Neuroleptic-induced striatal damage in rats: a study of antioxidant treatment using accelerometric and immunocytochemical methods.

RATIONALE: Investigators have postulated that neuroleptic medications may affect the motor system through the creation of free radicals. Also, structural brain changes related to oxidative damage may disrupt normal striatal function.
OBJECTIVE: The goals of this study were to examine whether an antioxidant diet reduced the abnormal movements caused by long-term neuroleptic exposure and to examine structural effects within specific striatal regions in rats.
METHODS: Rats were given a basal diet or a diet high in antioxidants for 4 months, and treated with 10 mg/kg fluphenazine decanoate or sesame seed oil IM every 2 weeks. At baseline and after treatment, head movements were quantified by accelerometry, and immunocytochemically stained cholinergic neurons in the ventrolateral, mediodorsal, and ventromedial regions of the striatum were quantified.

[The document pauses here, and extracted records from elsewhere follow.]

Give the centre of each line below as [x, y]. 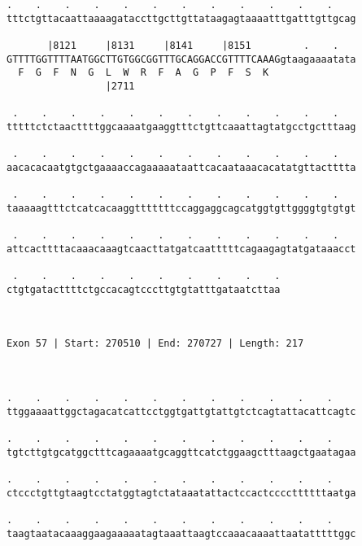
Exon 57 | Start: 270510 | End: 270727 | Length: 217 [155, 344]
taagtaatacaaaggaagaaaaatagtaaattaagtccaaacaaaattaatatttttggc [181, 533]
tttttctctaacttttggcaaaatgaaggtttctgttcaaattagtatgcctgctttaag [181, 127]
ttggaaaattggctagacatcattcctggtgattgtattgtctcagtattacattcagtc [181, 411]
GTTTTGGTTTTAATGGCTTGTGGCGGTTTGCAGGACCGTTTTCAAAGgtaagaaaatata [181, 59]
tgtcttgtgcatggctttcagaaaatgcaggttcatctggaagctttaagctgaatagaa [181, 452]
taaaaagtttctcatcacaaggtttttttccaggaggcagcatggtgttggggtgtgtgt [181, 208]
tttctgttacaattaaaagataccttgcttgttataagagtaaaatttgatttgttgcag [181, 18]
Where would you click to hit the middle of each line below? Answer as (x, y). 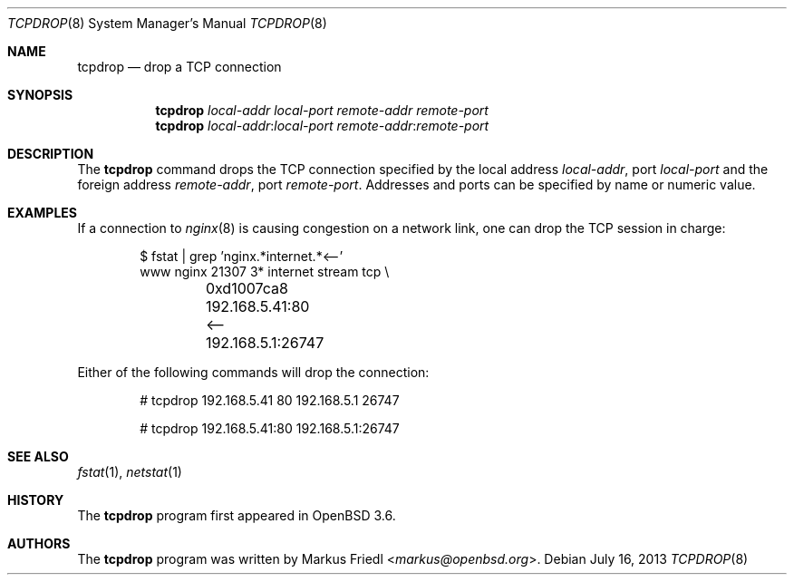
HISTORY (36, 500)
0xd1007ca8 (247, 288)
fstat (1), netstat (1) (130, 472)
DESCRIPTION (51, 154)
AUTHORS (39, 543)
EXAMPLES (42, 213)
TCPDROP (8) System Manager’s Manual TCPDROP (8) (167, 23)
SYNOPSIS (40, 95)
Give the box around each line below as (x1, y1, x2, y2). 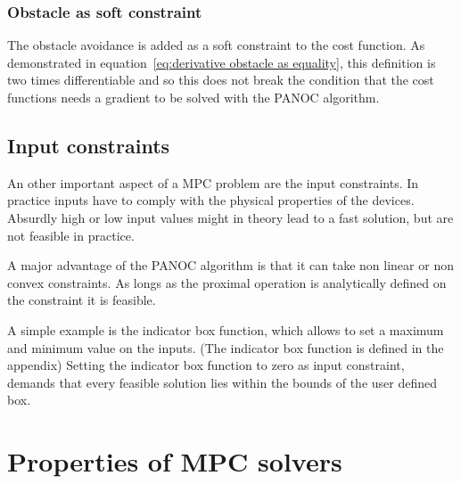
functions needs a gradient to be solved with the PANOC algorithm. (7, 88, 380, 106)
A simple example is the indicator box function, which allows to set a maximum (7, 320, 444, 339)
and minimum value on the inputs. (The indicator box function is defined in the (7, 338, 444, 357)
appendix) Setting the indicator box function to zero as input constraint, (7, 356, 405, 374)
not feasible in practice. (7, 226, 135, 244)
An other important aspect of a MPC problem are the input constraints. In (7, 173, 419, 192)
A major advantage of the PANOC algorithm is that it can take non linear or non (7, 256, 454, 275)
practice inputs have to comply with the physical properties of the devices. (7, 191, 415, 209)
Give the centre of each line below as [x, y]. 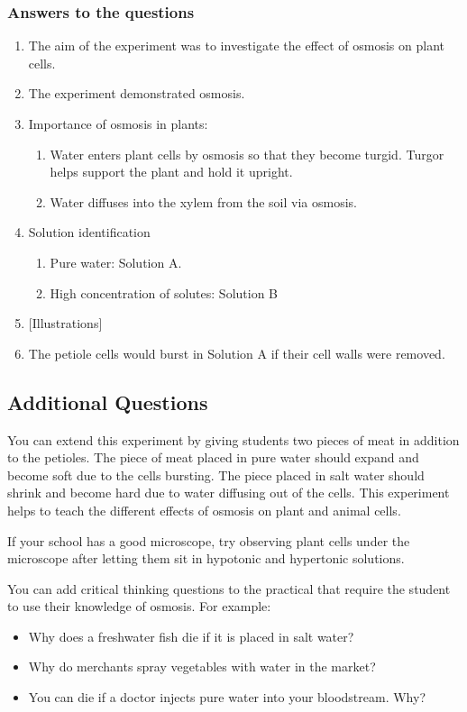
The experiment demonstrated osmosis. [137, 93]
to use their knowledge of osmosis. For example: [139, 606]
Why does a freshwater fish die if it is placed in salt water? [191, 636]
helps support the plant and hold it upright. [171, 172]
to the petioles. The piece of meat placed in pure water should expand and [213, 457]
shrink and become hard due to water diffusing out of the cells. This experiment [229, 493]
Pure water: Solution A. [116, 262]
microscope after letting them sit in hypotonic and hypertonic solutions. [206, 558]
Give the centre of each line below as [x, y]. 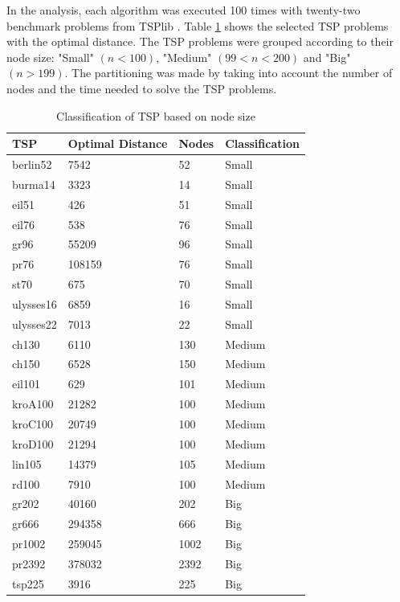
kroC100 [33, 423]
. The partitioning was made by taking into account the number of [229, 73]
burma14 [34, 184]
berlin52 [32, 164]
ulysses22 [35, 324]
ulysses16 [35, 303]
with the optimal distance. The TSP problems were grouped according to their [200, 41]
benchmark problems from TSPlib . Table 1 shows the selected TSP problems [198, 25]

RESULTS: Rats treated with fluphenazine had significantly lower neuron densities than those that did not receive antioxidants. Rats exposed to a diet consisting of antioxidants had significantly higher neuron densities than those that did not receive antioxidants in each of the three regions tested. Rats treated with fluphenazine had a greater increase in the number of accelerometric peaks recorded per minute compared with untreated animals. The increase in the number of accelerometric peaks recorded per minute was lower for animals exposed to antioxidant diets compared with unexposed animals. Lastly, there was a significant correlation between the accelerometric peak change score and cholinergic neuron density in all three regions.
CONCLUSIONS: Our results suggest that long-term neuroleptic treatment is associated with an increase in head movements and a reduction in ChAT-stained striatal cholinergic neurons and that these abnormalities are reduced by antioxidants.